Ever wish you had a ready-made list of profanity? Maybe you want to remove NSFW comments, filter offensive usernames, or build content moderation tools, and you can't dream up enough obscenities on your own. You’re in luck — Surge AI is creating the world's largest profanity dataset, in 20+ languages. Get it for free now.
Dataset
The dataset contains 1600+ popular English profanities and their variations.
Columns
text: the profanity
canonical_form_1: the profanity's canonical form
canonical_form_2: an additional canonical form, if applicable
canonical_form_3: an additional canonical form, if applicable
category_1: the profanity's primary category (see below for list of categories)
category_2: the profanity's secondary category, if applicable
category_3: the profanity's tertiary category, if applicable
severity_rating: We asked 5 Surge AI data labelers to rate how severe they believed each profanity to be, on a 1-3 point scale. This is the mean of those 5 ratings.

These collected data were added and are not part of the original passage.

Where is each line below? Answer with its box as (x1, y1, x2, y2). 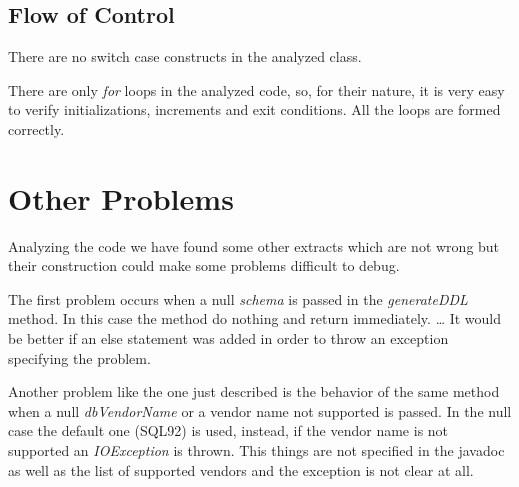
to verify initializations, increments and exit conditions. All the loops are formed (8, 99, 501, 120)
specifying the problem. (8, 347, 151, 368)
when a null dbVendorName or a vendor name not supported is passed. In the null (8, 400, 512, 421)
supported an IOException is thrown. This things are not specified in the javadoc (8, 440, 505, 461)
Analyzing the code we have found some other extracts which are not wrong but (8, 235, 500, 256)
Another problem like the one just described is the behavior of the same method (8, 381, 500, 402)
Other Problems (8, 177, 234, 218)
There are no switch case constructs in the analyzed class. (8, 46, 362, 67)
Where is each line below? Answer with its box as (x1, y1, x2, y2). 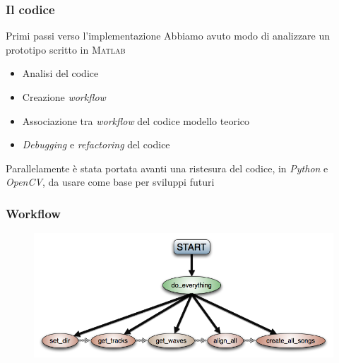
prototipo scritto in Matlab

severity_description: We rounded `severity_rating` to the nearest integer. `Mild` corresponds to a rounded mean rating of `1`, `Strong` to `2`, and `Severe` to `3`.
Categories
We organized the profanity into the following categories:
- sexual anatomy / sexual acts
- bodily fluids / excrement
- sexual orientation / gender
- racial / ethnic
- mental disability
- physical disability
- physical attributes
- animal references
- religious offense
- political
Looking forward...
We'll be adding more languages and profanity annotations over time.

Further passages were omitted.